Traditionally, banks have been set up for an ‘exclusive’ relationship with their customers. High barriers to switching have dis-incentivised customers from looking elsewhere. People wanting to move banks have had to ‘divorce’ their old bank to start afresh with their new provider. This model of bank-customer relationship is out of sync with reality. Most people today hold multiple bank accounts and financial products with several providers. Technology is now offering another option.
Technology already exists that allows people to on-board a new bank and bring their entire banking history with them, making it simple to view all of their finances in the same place and make smarter financial decisions. Using data analytics, these apps evaluate users’ habits, enabling them to make smarter financial decisions and nudge them towards the best bank products.
Big tech companies with strong consumer facing brands have been quick to take advantage of the opportunity opened up by fintechs. Giants like Apple, Facebook and Orange are now offering payments services. This is just the tip of the iceberg – the last few years has seen the rise of fintechs like Klarna, Mint, Monzo and Tink making a play on the territory traditionally held by banks.
This smorgasbord of consumer focused financial products is creating a new generation of platform agnostic consumers who don’t care whether they manage their money through their bank, their phone company or their social media. Instead, smartphones are becoming the main interface between people and their money. Today’s consumer expects their chosen provider to fit into their lifestyle, rather than the other way around.
Digitisation and the rise of price comparison services means today’s consumer is becoming more empowered to search for a better deal or more advanced service. And if the consumer’s banks doesn’t offer what they want, open banking will make it easier for them to find and switch to a bank that will.
Apps already exist that enable consumers to make payments, view all their accounts and products in one place and be offered actionable advice, data driven insights and product recommendations based on their habits and behaviours. Consumers can manage multiple accounts, transfer money and make payments. If they aren’t getting the best deal with their mortgage, the will be able to switch provider at the touch of a button. If they are missing out on a better savings rate, they can transfer accounts in an instant. All this, without leaving the app. These apps are rapidly growing in popularity and PSD2 will cement their position as the norm.

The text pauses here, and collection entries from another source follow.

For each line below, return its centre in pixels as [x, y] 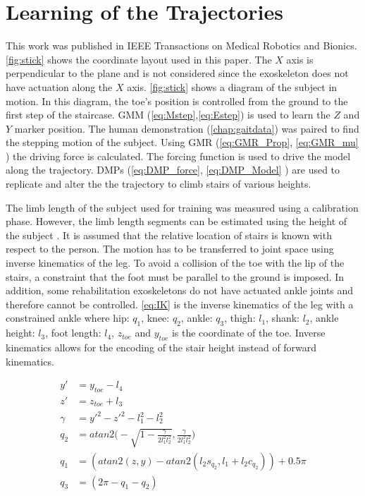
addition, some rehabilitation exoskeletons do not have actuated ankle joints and [180, 290]
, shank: [283, 318]
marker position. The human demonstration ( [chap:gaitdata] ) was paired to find [187, 128]
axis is [300, 59]
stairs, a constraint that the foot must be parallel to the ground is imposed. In [175, 276]
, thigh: [240, 318]
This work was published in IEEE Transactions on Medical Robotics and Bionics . [181, 46]
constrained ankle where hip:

Looking further ahead, personal finance management will be done on autopilot. People will give their banking platform permission to switch them to the best product for their needs without having to make an active decision.
The role of banks will change. Forward looking ones can stay competitive and become the absolute winners by reshaping their services to offer their own personal finance management platforms which directs consumers to the best products for their needs and create a bond of trust between bank and customer. Those banks who fail to embrace the opportunity risk becoming little more than the pipes and could see their consumers go elsewhere.
The open banking revolution is unlikely to burn itself out any time soon. The banks who survive and thrive will be those who embrace the change and invest in the power to innovate through technology and collaboration with fintechs. Banks that resist will be left in the dust.
Early adopters will be the heroes. By investing in technology, banks will be able to offer a service that increases loyalty amongst existing consumers, and win over customers from competitors who crave a better way of managing their money. The revolution is happening - and the winners will be the banks that embrace it.
Open banking is bigger than PSD2 and its reach goes further than the EU. PSD2 might have set the clock ticking, but it’s the technology underpinning the legislation that’s driving the change. Smart banks should jump on the opportunities offered by technology, rather than waiting for legislation for to force their hand.